These timed self-portraits were a leap into the unknown. As a child I learnt that a friend of my English grandfather used to take the family photographs my mother would send from South Africa and scratch out my face with a ballpoint pen. She only wished to see beautiful people. A round-faced girl peering from behind glasses with thick lenses was not a pretty sight. This left an indelible impression on me and has influenced my approach to photographing in an attempt to be sensitive to how people are judged by their appearance.
I decided to turn the gaze on myself in April 2020 as part of my commission with Multistory to explore my ongoing sight loss. This included showing my night and morning medication ritual, a necessity in monitoring the high eye pressure due to glaucoma. I wished to convey how the world draws in and becomes dark, though it might be a glorious sunny day or a brightly lit room.
This was my first attempt at a timed self-portrait. I wanted to show how I locate things by touch and navigate an interior. Many period houses in England have dimly lit interiors. I find it easier to switch off my seeing and rely on my feet and fingers.
It took me nearly three hours to do this self-portrait. I placed myself at the kitchen sink in the space between the corner of the wall and the window frame to see if I could maximise the reflection and still convey the feeling of running water through my fingertips.
The pink moon in April 2020 was bright enough for me to use the soft light and photograph myself looking out from my loft room at trees beyond. It was in the early hours of the morning and, except for the call of an owl, there was no other sound.
So much of my seeing is fragmented and internalised nowadays. Crucially, with sight loss comes a sense of isolation. I am learning a great deal making these self-portraits about how I navigate space; how I can't see the lens but have a sense of the camera's presence, comforting, like an old friend; and how I try and frame and define what I can see.
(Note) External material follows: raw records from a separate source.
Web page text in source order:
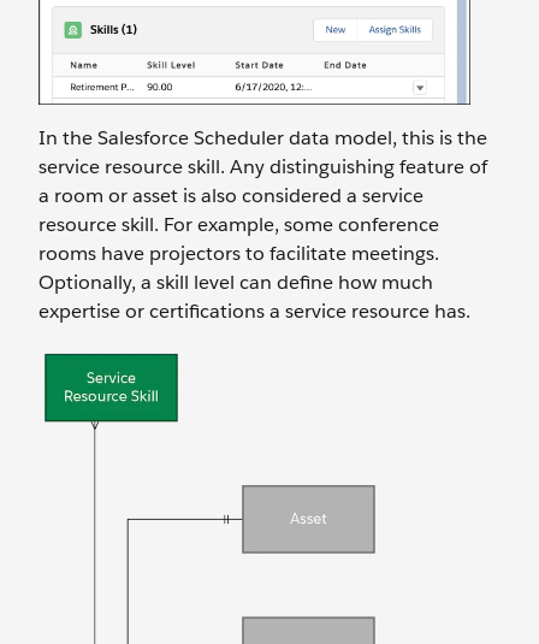
In the Salesforce Scheduler data model, this is the
service resource skill. Any distinguishing feature of
a room or asset is also considered a service
resource skill. For example, some conference
rooms have projectors to facilitate meetings.
Optionally, a skill level can define how much
expertise or certifications a service resource has.

I have been told by people who have lost all functioning sight that visual memory fades without daily reference. Days like those when I photographed myself on the golf course may in time turn into sensations. I am training my mind to store what images it can; and in this instance, by using myself I am intent on capturing my facial expressions, body shape and posture for the future. This way of working is part of a wider exploration of whether people with limited or no sight in time draw on a combination of immediate sensations and the imagined from past experience.
Due to the glaucoma I have to administer eye drops morning and evening to avoid an increase in eye pressure. This was made in the morning. I wanted to include the rainbows from a large crystal I had in the window.
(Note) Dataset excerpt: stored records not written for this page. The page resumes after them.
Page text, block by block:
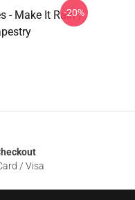
- Make It Rain |
-20%
/ Visa
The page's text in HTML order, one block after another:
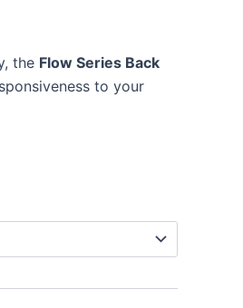
the Flow Series Back
to your
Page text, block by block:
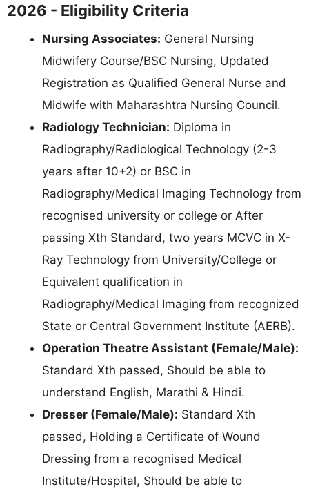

High inter-ocular pressure is not something I can feel, but the damage to my retina is irreversible. This was made in the evening before going to bed.
The pragmatist in me likes to think ahead to ensure I can retain as much of my independence as possible. Part of this series is to feel for myself what it may be like in the future to live in darkness.
© Karren Visser. Seeing in Isolation, produced by Multistory and Karren Visser, 2021.